> [WHAT YOU NEED TO DO]: The result should be an exact copy of the data, free of pictures.

START DATASET EXTRACT

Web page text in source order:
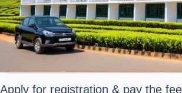
Apply for registration & pay the
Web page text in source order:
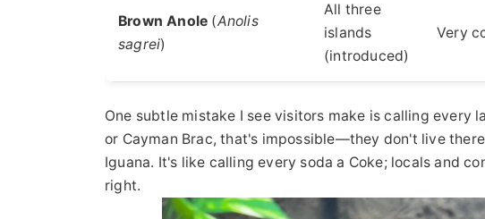
Brown Anole (Anolis
sagrei)
All three
islands
(introduced)
Very
One subtle mistake I see visitors make is calling every
or Cayman Brac, that's impossible—they don't live
Iguana. It's like calling every soda a Coke; locals and
right.
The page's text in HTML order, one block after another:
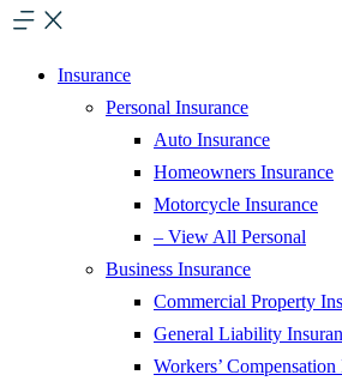
Insurance
Personal Insurance
Auto Insurance
Homeowners Insurance
Motorcycle Insurance
– View All Personal
Business Insurance
Commercial Property
General Liability
Workers’ Compensation
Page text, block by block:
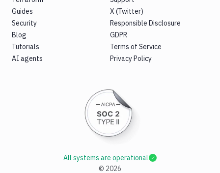
Guides
Security
Blog
Tutorials
AI agents
X (Twitter)
Responsible Disclosure
GDPR
Terms of Service
Privacy Policy
© 2026
All systems are operational
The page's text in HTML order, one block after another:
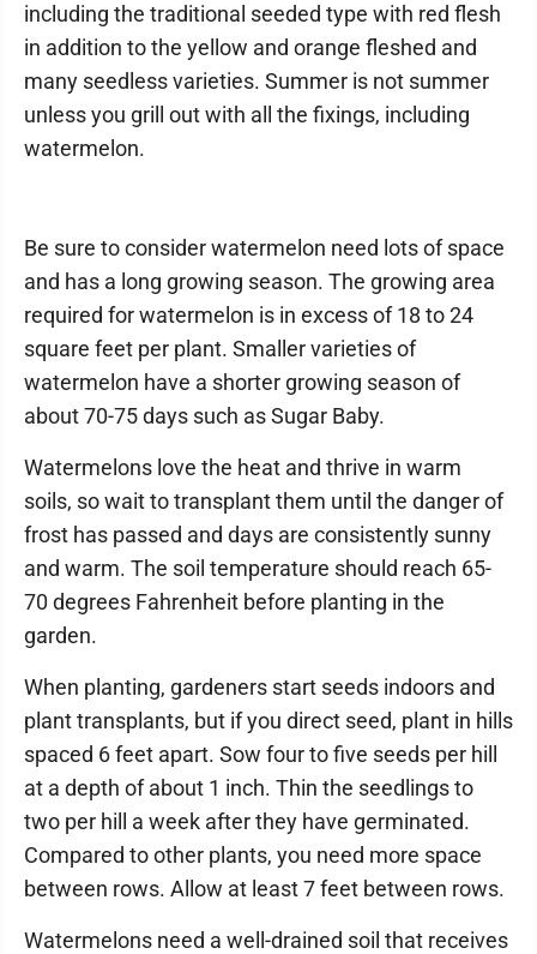
including the traditional seeded type with red flesh
in addition to the yellow and orange fleshed and
many seedless varieties. Summer is not summer
unless you grill out with all the fixings, including
watermelon.
Be sure to consider watermelon need lots of space
and has a long growing season. The growing area
required for watermelon is in excess of 18 to 24
square feet per plant. Smaller varieties of
watermelon have a shorter growing season of
about 70-75 days such as Sugar Baby.
Watermelons love the heat and thrive in warm
soils, so wait to transplant them until the danger of
frost has passed and days are consistently sunny
and warm. The soil temperature should reach 65-
70 degrees Fahrenheit before planting in the
garden.
When planting, gardeners start seeds indoors and
plant transplants, but if you direct seed, plant in hills
spaced 6 feet apart. Sow four to five seeds per hill
at a depth of about 1 inch. Thin the seedlings to
two per hill a week after they have germinated.
Compared to other plants, you need more space
between rows. Allow at least 7 feet between rows.
Watermelons need a well-drained soil that receives
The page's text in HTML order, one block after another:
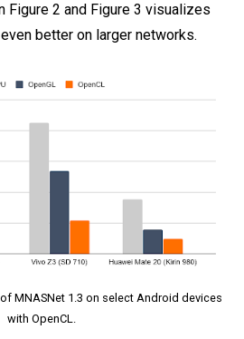
Figure 2 and Figure 3 visualizes
better on larger networks.
MNASNet 1.3 on select Android devices
with OpenCL.
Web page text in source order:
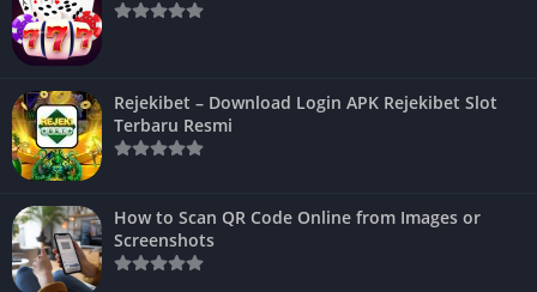
Rejekibet – Download Login APK Rejekibet Slot
Terbaru Resmi
How to Scan QR Code Online from Images or
Screenshots
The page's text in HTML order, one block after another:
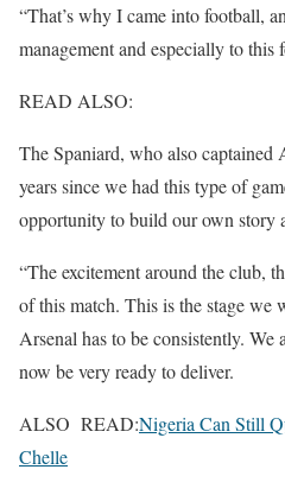
“That’s why I came into football,
management and especially to this
READ ALSO:
The Spaniard, who also captained
years since we had this type of
opportunity to build our own story
“The excitement around the club,
of this match. This is the stage we
Arsenal has to be consistently. We
now be very ready to deliver.
ALSO READ:Nigeria Can Still
Chelle

END DATASET EXTRACT

> [EXERCISE SOLUTION]:
Web page text in source order:
Apply for registration & pay the
Web page text in source order:
Brown Anole (Anolis
sagrei)
All three
islands
(introduced)
Very
One subtle mistake I see visitors make is calling every
or Cayman Brac, that's impossible—they don't live
Iguana. It's like calling every soda a Coke; locals and
right.
The page's text in HTML order, one block after another:
Insurance
Personal Insurance
Auto Insurance
Homeowners Insurance
Motorcycle Insurance
– View All Personal
Business Insurance
Commercial Property
General Liability
Workers’ Compensation
Page text, block by block:
Guides
Security
Blog
Tutorials
AI agents
X (Twitter)
Responsible Disclosure
GDPR
Terms of Service
Privacy Policy
© 2026
All systems are operational
The page's text in HTML order, one block after another:
including the traditional seeded type with red flesh
in addition to the yellow and orange fleshed and
many seedless varieties. Summer is not summer
unless you grill out with all the fixings, including
watermelon.
Be sure to consider watermelon need lots of space
and has a long growing season. The growing area
required for watermelon is in excess of 18 to 24
square feet per plant. Smaller varieties of
watermelon have a shorter growing season of
about 70-75 days such as Sugar Baby.
Watermelons love the heat and thrive in warm
soils, so wait to transplant them until the danger of
frost has passed and days are consistently sunny
and warm. The soil temperature should reach 65-
70 degrees Fahrenheit before planting in the
garden.
When planting, gardeners start seeds indoors and
plant transplants, but if you direct seed, plant in hills
spaced 6 feet apart. Sow four to five seeds per hill
at a depth of about 1 inch. Thin the seedlings to
two per hill a week after they have germinated.
Compared to other plants, you need more space
between rows. Allow at least 7 feet between rows.
Watermelons need a well-drained soil that receives
The page's text in HTML order, one block after another:
Figure 2 and Figure 3 visualizes
better on larger networks.
MNASNet 1.3 on select Android devices
with OpenCL.
Web page text in source order:
Rejekibet – Download Login APK Rejekibet Slot
Terbaru Resmi
How to Scan QR Code Online from Images or
Screenshots
The page's text in HTML order, one block after another:
“That’s why I came into football,
management and especially to this
READ ALSO:
The Spaniard, who also captained
years since we had this type of
opportunity to build our own story
“The excitement around the club,
of this match. This is the stage we
Arsenal has to be consistently. We
now be very ready to deliver.
ALSO READ:Nigeria Can Still
Chelle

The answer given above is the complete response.